Data excerpts
----------------

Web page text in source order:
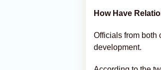
How Have
Officials from both
development.
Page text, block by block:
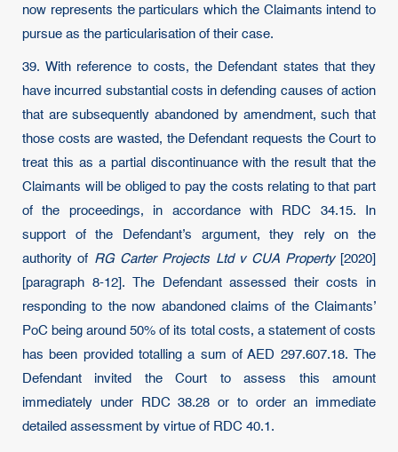
now represents the particulars which the Claimants intend to
pursue as the particularisation of their case.
39. With reference to costs, the Defendant states that they
have incurred substantial costs in defending causes of action
that are subsequently abandoned by amendment, such that
those costs are wasted, the Defendant requests the Court to
treat this as a partial discontinuance with the result that the
Claimants will be obliged to pay the costs relating to that part
of the proceedings, in accordance with RDC 34.15. In
support of the Defendant’s argument, they rely on the
authority of RG Carter Projects Ltd v CUA Property[2020]
[paragraph 8-12]. The Defendant assessed their costs in
responding to the now abandoned claims of the Claimants’
PoC being around 50% of its total costs, a statement of costs
has been provided totalling a sum of AED 297.607.18. The
Defendant invited the Court to assess this amount
immediately under RDC 38.28 or to order an immediate
detailed assessment by virtue of RDC 40.1.
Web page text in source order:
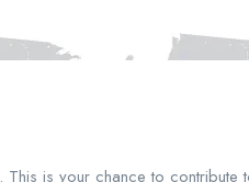
. This is your chance to contribute
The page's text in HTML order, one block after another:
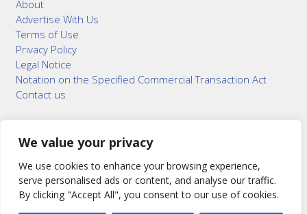
We value your privacy
We use cookies to enhance your browsing experience,
serve personalised ads or content, and analyse our traffic.
By clicking "Accept All", you consent to our use of cookies.
About
Advertise With Us
Terms of Use
Privacy Policy
Legal Notice
Notation on the Specified Commercial Transaction Act
Contact us
© 2015–2026Bonuterra Inc.All Rights Reserved.
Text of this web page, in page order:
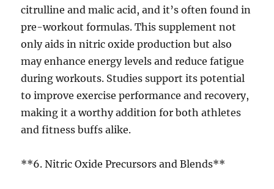
citrulline and malic acid, and it’s often found in
pre-workout formulas. This supplement not
only aids in nitric oxide production but also
may enhance energy levels and reduce fatigue
during workouts. Studies support its potential
to improve exercise performance and recovery,
making it a worthy addition for both athletes
and fitness buffs alike.
**6. Nitric Oxide Precursors and Blends**
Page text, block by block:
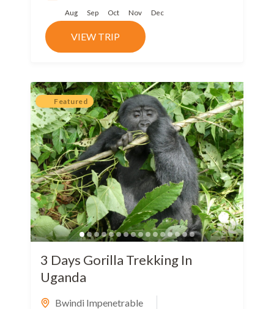
Aug Sep Oct Nov Dec
VIEW TRIP
Featured
3 Days Gorilla Trekking In
Uganda
Bwindi Impenetrable
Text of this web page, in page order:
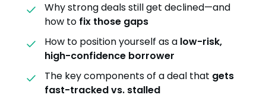
Why strong deals still get declined—and
how to fix those gaps
How to position yourself as a low-risk,
high-confidence borrower
The key components of a deal that gets
fast-tracked vs. stalled
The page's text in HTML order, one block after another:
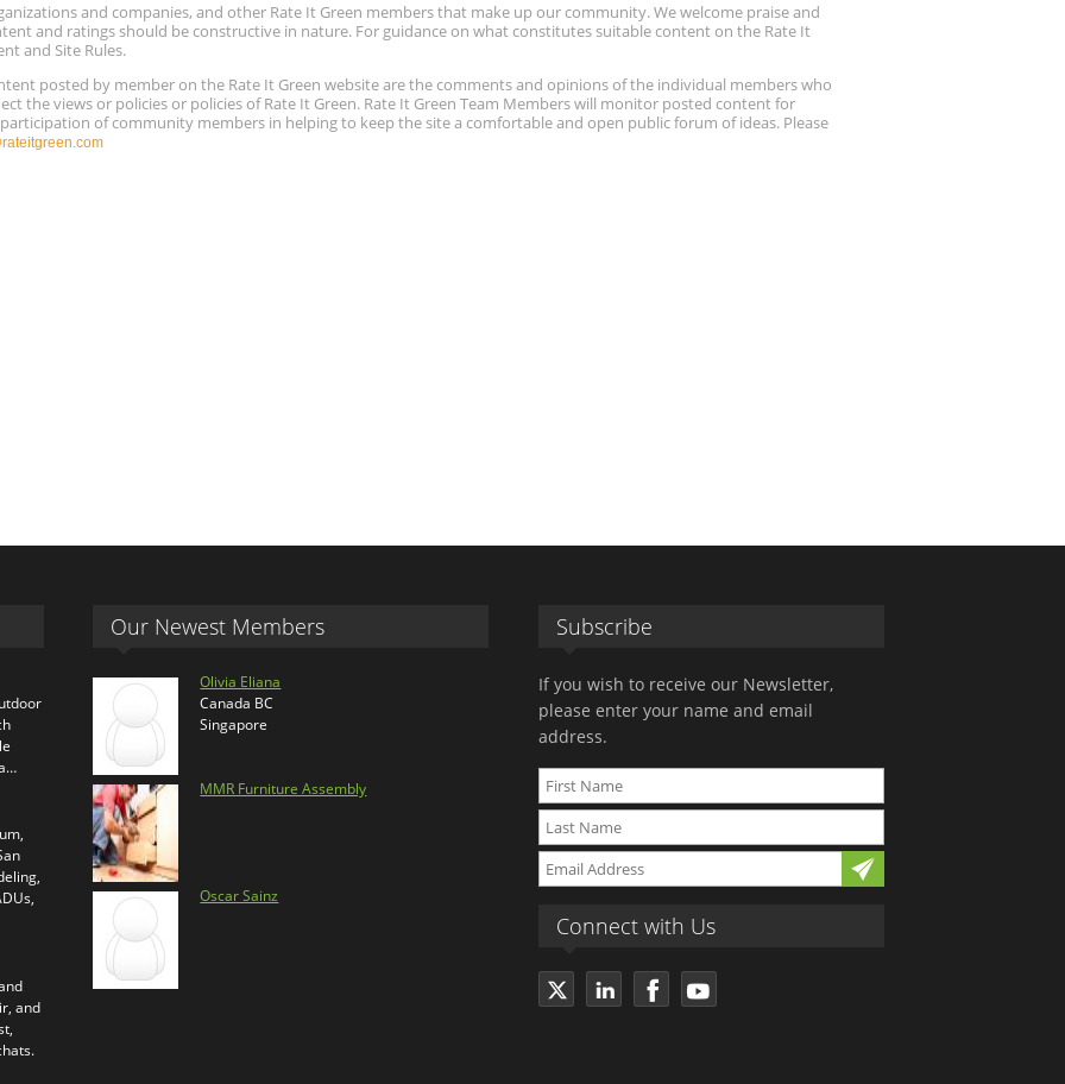
and companies, and other Rate It Green members that make up our community. We welcome praise and
and ratings should be constructive in nature. For guidance on what constitutes suitable content on the Rate It
and Site Rules.
posted by member on the Rate It Green website are the comments and opinions of the individual members who
the views or policies or policies of Rate It Green. Rate It Green Team Members will monitor posted content for
of community members in helping to keep the site a comfortable and open public forum of ideas. Please
and
Our Newest Members
Olivia Eliana
Canada BC
Singapore
MMR Furniture Assembly
Oscar Sainz
Subscribe
If you wish to receive our Newsletter,
please enter your name and email
address.
Connect with Us
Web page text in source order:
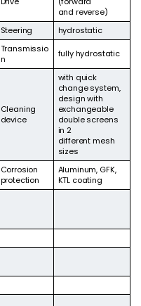
and reverse)
Steering hydrostatic
Transmissio
n
fully hydrostatic
Cleaning
device
with quick
change system,
design with
exchangeable
double screens
in 2
different mesh
sizes
Corrosion
protection
Aluminum, GFK,
KTL coating
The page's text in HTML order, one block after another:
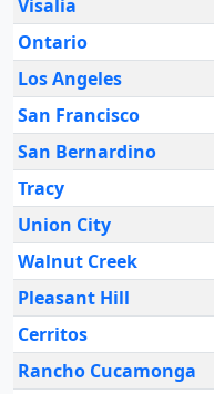
Visalia
Ontario
Los Angeles
San Francisco
San Bernardino
Tracy
Union City
Walnut Creek
Pleasant Hill
Cerritos
Rancho Cucamonga
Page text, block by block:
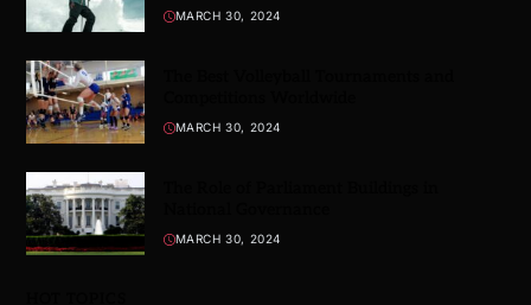
MARCH 30, 2024
MARCH 30, 2024
MARCH 30, 2024
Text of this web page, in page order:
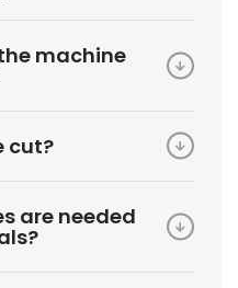
machine
cut?
are needed
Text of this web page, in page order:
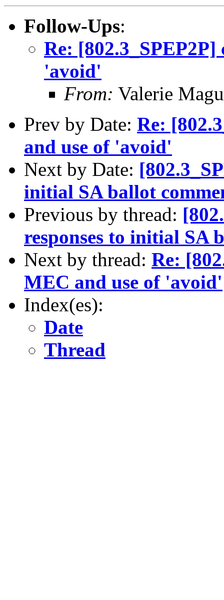
Follow-Ups:
Re:
'avoid'
From: Valerie
Prev by Date: Re:
and use of 'avoid'
Next by Date:
initial SA ballot
Previous by thread:
responses to initial SA
Next by thread: Re:
MEC and use of 'avoid'
Index(es):
Date
Thread
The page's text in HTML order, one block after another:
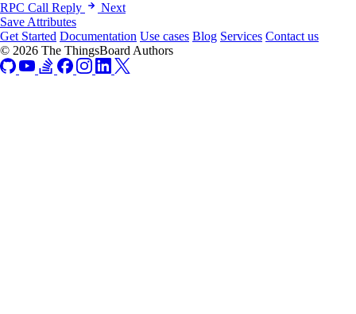
RPC Call Reply
Next
Save Attributes
Get Started Documentation Use cases Blog Services Contact us
© 2026 The ThingsBoard Authors
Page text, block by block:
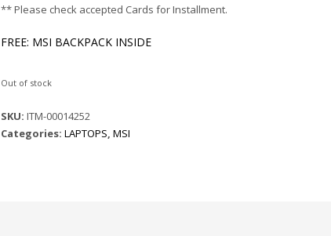
** Please check accepted Cards for Installment.
FREE: MSI BACKPACK INSIDE
Out of stock
SKU:ITM-00014252
Categories:LAPTOPS,MSI
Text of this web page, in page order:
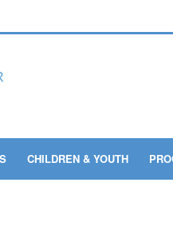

----------------

_About this exercise_. Write out the data above exactly as it appears, but without any image.

_Response to the exercise_.
Web page text in source order:
How Have
Officials from both
development.
Page text, block by block:
now represents the particulars which the Claimants intend to
pursue as the particularisation of their case.
39. With reference to costs, the Defendant states that they
have incurred substantial costs in defending causes of action
that are subsequently abandoned by amendment, such that
those costs are wasted, the Defendant requests the Court to
treat this as a partial discontinuance with the result that the
Claimants will be obliged to pay the costs relating to that part
of the proceedings, in accordance with RDC 34.15. In
support of the Defendant’s argument, they rely on the
authority of RG Carter Projects Ltd v CUA Property[2020]
[paragraph 8-12]. The Defendant assessed their costs in
responding to the now abandoned claims of the Claimants’
PoC being around 50% of its total costs, a statement of costs
has been provided totalling a sum of AED 297.607.18. The
Defendant invited the Court to assess this amount
immediately under RDC 38.28 or to order an immediate
detailed assessment by virtue of RDC 40.1.
Web page text in source order:
. This is your chance to contribute
The page's text in HTML order, one block after another:
We value your privacy
We use cookies to enhance your browsing experience,
serve personalised ads or content, and analyse our traffic.
By clicking "Accept All", you consent to our use of cookies.
About
Advertise With Us
Terms of Use
Privacy Policy
Legal Notice
Notation on the Specified Commercial Transaction Act
Contact us
© 2015–2026Bonuterra Inc.All Rights Reserved.
Text of this web page, in page order:
citrulline and malic acid, and it’s often found in
pre-workout formulas. This supplement not
only aids in nitric oxide production but also
may enhance energy levels and reduce fatigue
during workouts. Studies support its potential
to improve exercise performance and recovery,
making it a worthy addition for both athletes
and fitness buffs alike.
**6. Nitric Oxide Precursors and Blends**
Page text, block by block:
Aug Sep Oct Nov Dec
VIEW TRIP
Featured
3 Days Gorilla Trekking In
Uganda
Bwindi Impenetrable
Text of this web page, in page order:
Why strong deals still get declined—and
how to fix those gaps
How to position yourself as a low-risk,
high-confidence borrower
The key components of a deal that gets
fast-tracked vs. stalled
The page's text in HTML order, one block after another:
and companies, and other Rate It Green members that make up our community. We welcome praise and
and ratings should be constructive in nature. For guidance on what constitutes suitable content on the Rate It
and Site Rules.
posted by member on the Rate It Green website are the comments and opinions of the individual members who
the views or policies or policies of Rate It Green. Rate It Green Team Members will monitor posted content for
of community members in helping to keep the site a comfortable and open public forum of ideas. Please
and
Our Newest Members
Olivia Eliana
Canada BC
Singapore
MMR Furniture Assembly
Oscar Sainz
Subscribe
If you wish to receive our Newsletter,
please enter your name and email
address.
Connect with Us
Web page text in source order:
and reverse)
Steering hydrostatic
Transmissio
n
fully hydrostatic
Cleaning
device
with quick
change system,
design with
exchangeable
double screens
in 2
different mesh
sizes
Corrosion
protection
Aluminum, GFK,
KTL coating
The page's text in HTML order, one block after another:
Visalia
Ontario
Los Angeles
San Francisco
San Bernardino
Tracy
Union City
Walnut Creek
Pleasant Hill
Cerritos
Rancho Cucamonga
Page text, block by block:
MARCH 30, 2024
MARCH 30, 2024
MARCH 30, 2024
Text of this web page, in page order:
machine
cut?
are needed
Text of this web page, in page order:
Follow-Ups:
Re:
'avoid'
From: Valerie
Prev by Date: Re:
and use of 'avoid'
Next by Date:
initial SA ballot
Previous by thread:
responses to initial SA
Next by thread: Re:
MEC and use of 'avoid'
Index(es):
Date
Thread
The page's text in HTML order, one block after another:
RPC Call Reply
Next
Save Attributes
Get Started Documentation Use cases Blog Services Contact us
© 2026 The ThingsBoard Authors
Page text, block by block:
** Please check accepted Cards for Installment.
FREE: MSI BACKPACK INSIDE
Out of stock
SKU:ITM-00014252
Categories:LAPTOPS,MSI
Text of this web page, in page order:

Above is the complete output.